De uitspraak van het EHRM in de zaak Keskin tegen Nederland (EHRM 19 januari 2021, nr. 2205/16) heeft aanleiding gegeven de eisen met betrekking tot de onderbouwing van verzoeken van de verdediging tot het oproepen en horen van getuigen bij te stellen waar het gaat om getuigen die een verklaring met een belastende strekking hebben afgelegd. In de terminologie van het EHRM betreft het dan ‘prosecution witnesses’ of getuigen à charge. Die bijstelling houdt - kort gezegd en voor zover hier van belang - in dat in bepaalde gevallen het belang bij het oproepen en horen van een getuige moet worden voorondersteld, zodat van de verdediging geen nadere onderbouwing van dit belang mag worden verlangd. Dat is aan de orde als het verzoek betrekking heeft op een getuige ten aanzien van wie de verdediging het ondervragingsrecht nog niet heeft kunnen uitoefenen, terwijl deze getuige al - in het vooronderzoek of anderszins - een verklaring heeft afgelegd met een belastende strekking. Het gaat dan om een verklaring die door de rechter voor het bewijs van het tenlastegelegde feit zou kunnen worden gebruikt of al is gebruikt (vgl. HR 20 april 2021, ECLI:NL:HR:2021:576).

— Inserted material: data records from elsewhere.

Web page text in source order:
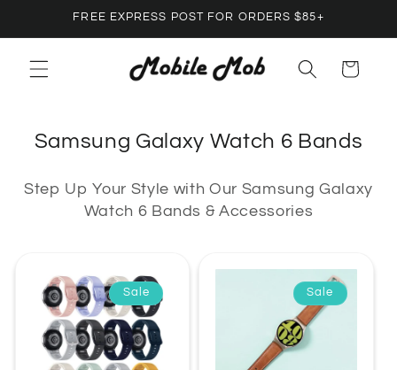
Skip toFREE EXPRESS POST FOR ORDERS $85+
Cart
C
l
Samsung Galaxy Watch 6 Bands
Step Up Your Style with Our Samsung Galaxy
Watch 6 Bands & Accessories
Sale Sale
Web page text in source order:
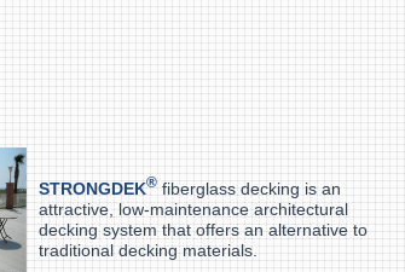
STRONGDEK®fiberglass decking is an
attractive, low-maintenance architectural
decking system that offers an alternative to
traditional decking materials.
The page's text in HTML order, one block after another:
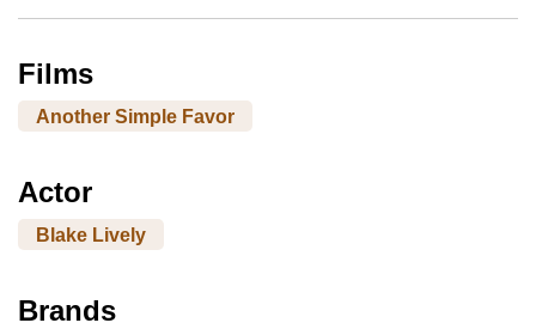
Films
Another Simple Favor
Actor
Blake Lively
Brands
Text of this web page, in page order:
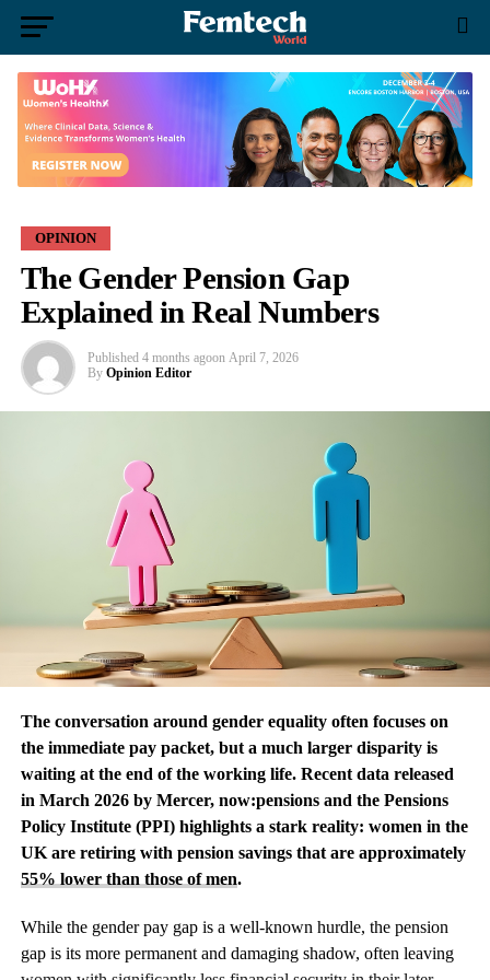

In de onderhavige zaak heeft de verdediging verzocht om betrokkene 1 en betrokkene 2 als getuigen op te roepen en te horen. Dat verzoek heeft betrekking op personen die hebben deelgenomen aan met de verdachte gevoerde WhatsApp-gesprekken, waarvan een weergave is opgenomen in de door het hof gebruikte bewijsmiddelen. De uitlatingen van deze personen kunnen niet worden aangemerkt als een buiten de aanwezigheid van de verdediging afgelegde getuigenverklaring in de hiervoor bedoelde zin, waarvoor zou gelden dat geen nadere onderbouwing van het belang bij het oproepen en horen van de betreffende persoon mag worden verlangd. Het hof heeft daarom, zonder miskenning van wat is vooropgesteld, bij de beoordeling van de verzoeken tot uitgangspunt genomen dat het belang van de verdediging bij het oproepen en horen van deelnemers van die WhatsApp-gesprekken niet zonder nadere motivering kon worden aangenomen. De afwijzing door het hof van de verzoeken tot het horen van betrokkene 1 en betrokkene 2 als getuigen op de grond dat onvoldoende is onderbouwd waarom het horen van deze personen van belang is voor enige te nemen beslissing op grond van de artikelen 348 en 350 Sv en op de grond dat, voor zover het gaat om betrokkene 1, het horen niet noodzakelijk is, is daarnaast - gelet op de weergegeven onderbouwingen van de verzoeken - niet onbegrijpelijk.
Het cassatiemiddel faalt.
Lees hier de volledige uitspraak.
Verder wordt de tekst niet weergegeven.